Instructions for the task
Images embedded in the records are excluded; print everything else exactly as given.

Material for the task

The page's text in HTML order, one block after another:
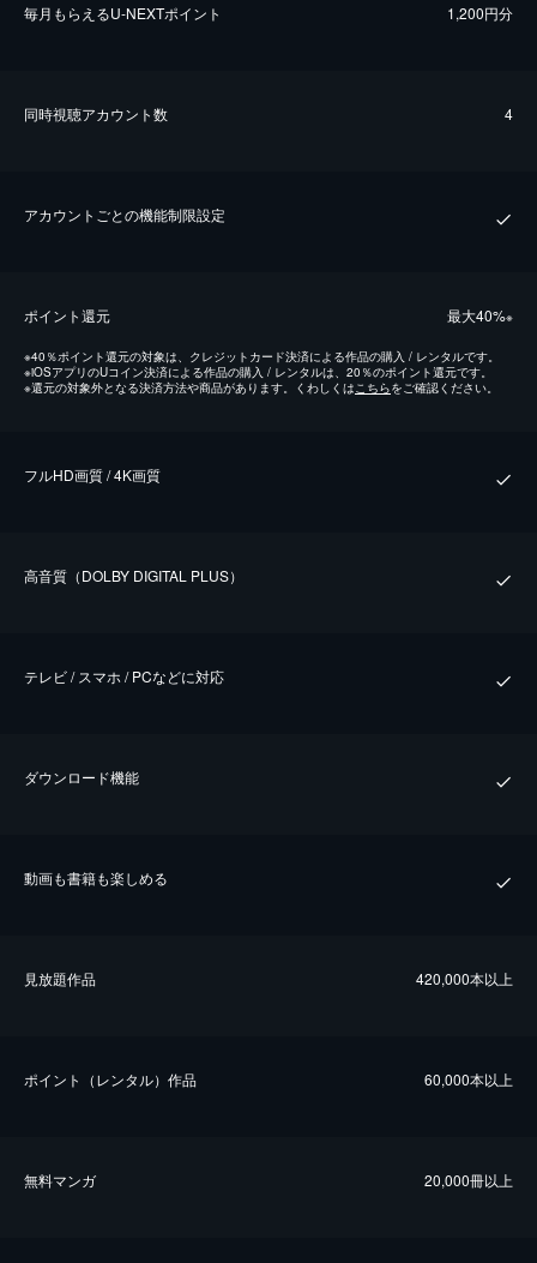
毎⽉もらえるU-NEXTポイント 1,200円分
同時視聴アカウント数 4
アカウントごとの機能制限設定
ポイント還元 最⼤40%※
※40％ポイント還元の対象は、クレジットカード決済による作品の購入 / レンタルです。
※iOSアプリのUコイン決済による作品の購入 / レンタルは、20％のポイント還元です。
※還元の対象外となる決済方法や商品があります。くわしくは こちらをご確認ください。
フルHD画質 / 4K画質
⾼⾳質（DOLBY DIGITAL PLUS）
テレビ / スマホ / PCなどに対応
ダウンロード機能
動画も書籍も楽しめる
⾒放題作品 420,000本以上
ポイント（レンタル）作品 60,000本以上
無料マンガ 20,000冊以上

Answer area
The page's text in HTML order, one block after another:
毎⽉もらえるU-NEXTポイント 1,200円分
同時視聴アカウント数 4
アカウントごとの機能制限設定
ポイント還元 最⼤40%※
※40％ポイント還元の対象は、クレジットカード決済による作品の購入 / レンタルです。
※iOSアプリのUコイン決済による作品の購入 / レンタルは、20％のポイント還元です。
※還元の対象外となる決済方法や商品があります。くわしくは こちらをご確認ください。
フルHD画質 / 4K画質
⾼⾳質（DOLBY DIGITAL PLUS）
テレビ / スマホ / PCなどに対応
ダウンロード機能
動画も書籍も楽しめる
⾒放題作品 420,000本以上
ポイント（レンタル）作品 60,000本以上
無料マンガ 20,000冊以上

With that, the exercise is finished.